Build a Low-Pass Filter by Using Fixed-Point Data

This example uses:

This example shows how to build a Stateflow® chart that uses fixed-point data to implement a low-pass Butterworth filter. By designing the filter with fixed-point data instead of floating-point data, you can simulate your model using less memory. For more information, see Fixed-Point Data in Stateflow Charts.

Build the Fixed-Point Butterworth Filter

The Low-Pass Filter chart is a stateless flow chart that accepts one input and provides one output. The chart contains these data symbols:

x — Scope: Input, Type: Inherit:Same as Simulink
y — Scope: Output, Type: fixdt(1,16,10)
x_n1 — Scope: Local, Type: fixdt(1,16,12)
y_n1 — Scope: Local, Type: fixdt(1,16,10)
b0 — Scope: Parameter, Type: fixdt(1,16,15)
b1 — Scope: Parameter, Type: fixdt(1,16,15)
a1 — Scope: Parameter, Type: fixdt(1,16,15)

The values of b0, b1, and a1 are the coefficients of the low-pass Butterworth filter.

To build the Low-Pass Filter chart:

Create a Simulink® model with an empty Stateflow chart by entering sfnew at the MATLAB® command prompt.
In the Stateflow chart, add a flow chart with a single branch that assigns values to y, x_n1, and y_n1.
Add input, output, local, and parameter data to the chart, as described in Add Stateflow Data.

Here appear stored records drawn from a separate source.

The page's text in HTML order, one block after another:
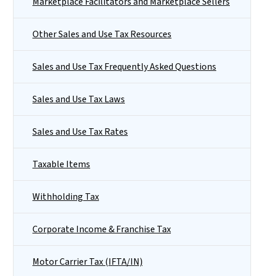
Other Sales and Use Tax Resources
Sales and Use Tax Frequently Asked Questions
Sales and Use Tax Laws
Sales and Use Tax Rates
Taxable Items
Withholding Tax
Corporate Income & Franchise Tax
Motor Carrier Tax (IFTA/IN)

Define the Model Callback Function

Before loading the model, MATLAB calls the butter (Signal Processing Toolbox) function to compute the values for the parameters b0, b1, and a1. The function constructs a first-order low-pass Butterworth filter with a normalized cutoff frequency of (2*pi*Fc/(Fs/2)) radians per second, where:

The sampling frequency is Fs = 1000 Hz.
The cutoff frequency is Fc = 50 Hz.

The function output B contains the numerator coefficients of the filter in descending powers of z. The function output A contains the denominator coefficients of the filter in descending powers of z.

Fs = 1000;
Fc = 50;
[B,A] = butter(1,2*pi*Fc/(Fs/2));
b0 = B(1);
b1 = B(2);
a1 = A(2);

To define the preload callback for the model:

In the Modeling tab, under Setup, select Model Settings > Model Properties.
In the Model Properties dialog box, on the Callbacks tab, select PreLoadFcn.
Enter the MATLAB code for the preload function call.
Click OK.

To load the parameter values to the MATLAB workspace, save, close, and reopen the model.

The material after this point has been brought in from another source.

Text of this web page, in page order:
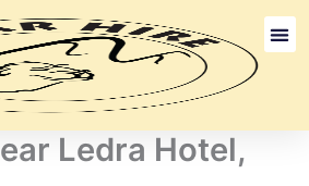
Ledra Hotel,

Add Other Blocks to the Model

To complete the model, add a Sine Wave (Simulink) block, a Data Type Conversion (Simulink) block, and a Scope (Simulink) block. Connect and label the blocks according to this diagram.

Sine Wave block

The Sine Wave block outputs a floating-point signal. The block has these settings:

Sine type: Time based
Time: Use simulation time
Amplitude: 1
Bias: 0
Frequency: 2*pi*Fc
Phase: 0
Sample time: 1/Fs
Interpret vector parameters as 1-D: On

Data Type Conversion block

The Data Type Conversion block converts the floating-point signal from the Sine Wave block to a fixed-point signal. By converting the signal to a fixed-point type, you can simulate your model using less memory. The block has these settings:

Output minimum: []
Output maximum: []
Output data type: fixdt(1,16,14)
Lock output data type setting against changes by the fixed-point tools: Off
Input and output to have equal: Real World Value (RWV)
Integer rounding mode: Floor
Saturate on integer overflow: Off
Sample time: -1

Scope block

The Scope block has two input ports that connect to the input and output signals for the Low-Pass Filter chart. To display the two signals separately, select a scope layout with two rows and one column.

Set Model Configuration Parameters

Because none of the blocks in the model have a continuous sample time, use a discrete solver with these configuration parameters:

Stop time: 0.1
Type: Fixed-step
Solver: discrete (no continuous states)
Fixed-step size (fundamental sample time): 1/Fs

To configure the model:

In the Modeling tab, under Setup, select Model Settings.
In the Solver pane, set the discrete solver parameters.
Click OK.

Run the Model

When you simulate the model, the Scope block displays two signals. The top signal shows the fixed-point version of the sine wave input to the chart. The bottom signal corresponds to the filtered output from the chart. The filter removes high-frequency values from the signal but allows low-frequency values to pass through the chart unchanged.